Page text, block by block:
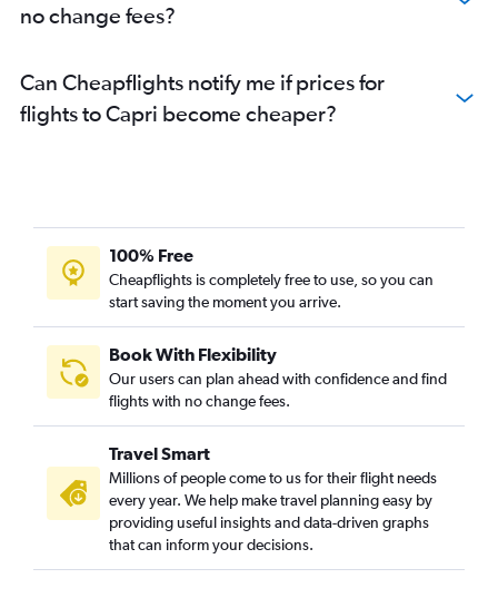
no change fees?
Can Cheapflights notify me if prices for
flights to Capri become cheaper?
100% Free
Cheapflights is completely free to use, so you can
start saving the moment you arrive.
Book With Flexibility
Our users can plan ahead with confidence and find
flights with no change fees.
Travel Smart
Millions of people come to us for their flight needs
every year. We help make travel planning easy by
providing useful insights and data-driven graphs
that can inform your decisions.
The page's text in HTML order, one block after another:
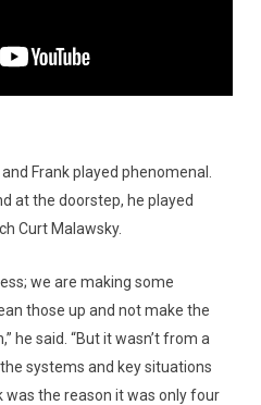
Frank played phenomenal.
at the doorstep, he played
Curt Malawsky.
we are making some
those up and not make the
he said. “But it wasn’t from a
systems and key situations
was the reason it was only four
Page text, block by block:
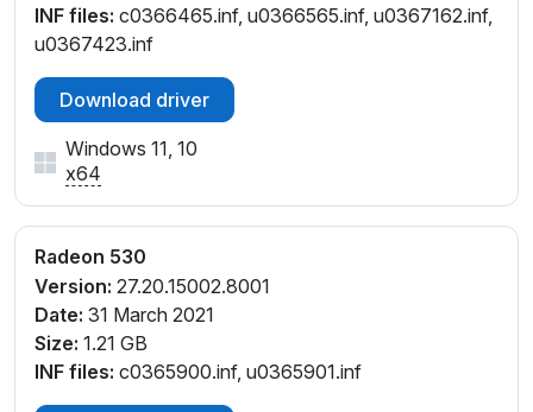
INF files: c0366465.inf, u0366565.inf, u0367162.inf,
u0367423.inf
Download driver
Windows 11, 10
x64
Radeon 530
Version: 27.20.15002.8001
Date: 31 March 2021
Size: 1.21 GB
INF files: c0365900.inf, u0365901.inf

============================================================

**What this task involves:**
What is the number of lines in the records that hold the word "files"? Answer with that number by itself.

**Response for this exercise:**
2